Hey guys. I've just bought the 2013 version of 3DS Max. Installing it went fine and everything, but when I start it up, there are four white squares (individual screens). When I go to place an object or place ANYTHING, I can't see it!!! I've tried placing objects in all four of the screens. It's all invisible. After dragging the mouse for the"block" I see that the values that change while moving the mouse are only the height (meaning it is only changing height now) then I right click like the tutorial said, too, and it still isn't there. I've even tried changing the color, and every time I select a different color it tries to create a new shape and there's still no color!! Can someone please help me get started with this program? I have no clue why everything is transparent.

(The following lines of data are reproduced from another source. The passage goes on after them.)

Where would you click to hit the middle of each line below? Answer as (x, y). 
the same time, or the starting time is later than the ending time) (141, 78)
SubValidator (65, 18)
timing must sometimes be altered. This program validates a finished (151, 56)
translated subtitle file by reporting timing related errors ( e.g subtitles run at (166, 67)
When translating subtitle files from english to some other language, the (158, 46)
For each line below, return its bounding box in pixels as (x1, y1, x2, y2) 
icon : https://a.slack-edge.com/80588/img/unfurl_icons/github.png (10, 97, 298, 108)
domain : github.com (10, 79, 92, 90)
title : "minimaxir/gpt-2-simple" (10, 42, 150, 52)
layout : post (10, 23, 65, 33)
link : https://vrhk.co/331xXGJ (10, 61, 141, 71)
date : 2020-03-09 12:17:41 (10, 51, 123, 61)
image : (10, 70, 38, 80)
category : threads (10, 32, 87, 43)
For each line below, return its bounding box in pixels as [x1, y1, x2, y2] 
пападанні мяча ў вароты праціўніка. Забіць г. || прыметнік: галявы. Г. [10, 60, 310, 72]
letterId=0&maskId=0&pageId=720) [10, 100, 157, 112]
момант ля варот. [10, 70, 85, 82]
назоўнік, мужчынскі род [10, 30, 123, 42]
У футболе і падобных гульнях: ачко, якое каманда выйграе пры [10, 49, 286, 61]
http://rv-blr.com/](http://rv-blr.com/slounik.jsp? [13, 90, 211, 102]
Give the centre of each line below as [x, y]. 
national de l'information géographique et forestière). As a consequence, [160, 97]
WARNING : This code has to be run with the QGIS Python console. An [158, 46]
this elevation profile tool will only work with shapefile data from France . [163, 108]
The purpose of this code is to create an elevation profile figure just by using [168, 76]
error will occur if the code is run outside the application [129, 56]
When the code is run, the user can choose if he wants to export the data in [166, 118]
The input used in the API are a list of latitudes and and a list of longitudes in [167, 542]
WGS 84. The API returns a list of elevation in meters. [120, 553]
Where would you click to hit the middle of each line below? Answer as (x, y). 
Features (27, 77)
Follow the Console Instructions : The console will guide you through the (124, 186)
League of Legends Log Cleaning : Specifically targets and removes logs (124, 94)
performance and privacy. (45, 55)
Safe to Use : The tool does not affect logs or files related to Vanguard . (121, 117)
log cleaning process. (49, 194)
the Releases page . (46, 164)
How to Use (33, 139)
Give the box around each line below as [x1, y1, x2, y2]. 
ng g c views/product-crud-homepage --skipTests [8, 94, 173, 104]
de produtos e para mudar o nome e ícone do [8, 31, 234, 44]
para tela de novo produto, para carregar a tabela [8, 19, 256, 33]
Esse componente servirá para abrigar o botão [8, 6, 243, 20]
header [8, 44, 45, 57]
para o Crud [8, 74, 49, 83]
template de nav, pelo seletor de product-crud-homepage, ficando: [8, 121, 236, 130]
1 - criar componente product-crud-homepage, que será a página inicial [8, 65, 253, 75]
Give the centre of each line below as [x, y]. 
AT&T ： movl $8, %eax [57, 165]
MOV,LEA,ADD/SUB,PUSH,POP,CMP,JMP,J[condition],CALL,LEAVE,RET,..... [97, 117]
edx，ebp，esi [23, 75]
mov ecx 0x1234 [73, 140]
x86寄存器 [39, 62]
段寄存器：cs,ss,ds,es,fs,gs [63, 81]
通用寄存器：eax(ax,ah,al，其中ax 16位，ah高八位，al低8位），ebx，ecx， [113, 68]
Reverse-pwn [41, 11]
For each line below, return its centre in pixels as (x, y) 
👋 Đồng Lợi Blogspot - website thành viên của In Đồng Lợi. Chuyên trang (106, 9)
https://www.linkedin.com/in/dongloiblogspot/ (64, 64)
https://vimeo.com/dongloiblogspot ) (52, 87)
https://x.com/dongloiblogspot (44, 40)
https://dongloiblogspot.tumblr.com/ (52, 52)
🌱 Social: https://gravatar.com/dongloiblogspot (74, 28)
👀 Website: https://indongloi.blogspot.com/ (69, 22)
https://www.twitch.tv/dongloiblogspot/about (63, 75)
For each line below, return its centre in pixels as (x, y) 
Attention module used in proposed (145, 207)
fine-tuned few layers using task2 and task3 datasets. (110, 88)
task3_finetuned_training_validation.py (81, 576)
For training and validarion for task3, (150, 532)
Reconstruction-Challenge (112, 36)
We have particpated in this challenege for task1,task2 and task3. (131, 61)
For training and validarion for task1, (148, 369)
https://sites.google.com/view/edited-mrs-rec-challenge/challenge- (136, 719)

Since the program is supposed to be a graphics creator, maybe my system specs have something to do with it and I would have to change the settings in 3DS Max somehow?

System Specs:  Windows Vista 64-bit 6GB RAM Pentium Dual-Core  2.6 Ghz 
Graphics Card:  Intel G33/31 Chipset Family 286MB of memory (that's low I know lol)

I'm a complete noob at this program, so fixing this might be way easier than I'm making it seem, but I have no idea what to do. Please help!!


----------



## a9cito (Feb 2, 2013)

can you post a screenshoot? maybe you r in wireframe mode..


----------



## BobbyBoy (Feb 2, 2013)

Here's what it looks like:


----------



## a9cito (Feb 2, 2013)

Ok, try this:
run Change Graphics Mode, must be close to 3ds max 2013 icon (Start menu from windows or C:\ProgramData\Microsoft\Windows\Start Menu\Programs\Autodesk\Autodesk 3ds Max 2013 64-bit), then you will get a window: must be nitrous selected at this time, choose direct3d, see if your problem keeps, if the problem continues then run again Change graphic mode and choose OpenGL... ALso you must have the graphic card´s lastest drivers


----------



## BobbyBoy (Feb 2, 2013)

YES!!!! IT WORKS!!! Thank you so much!!

What I did was follow what you said: I went to Start, then I searched "change graphics mode" and the result came up. I clicked it and a window opened. I changed it to from nitrous (recommended) to direct3d. That didn't work. So I closed the application and tried again, this time changing it to OpenGL. I open Autodesk again and it's showing up!!

Again thank you so much!!!!


----------



## a9cito (Feb 2, 2013)

Gr8!!


----------



## Nakovsky (Sep 22, 2015)

hi guys, i have a problem while using 3ds max. First the white line appears and then the screen goes white as you can see in the picture.
what is the problems? 
Please Help!


----------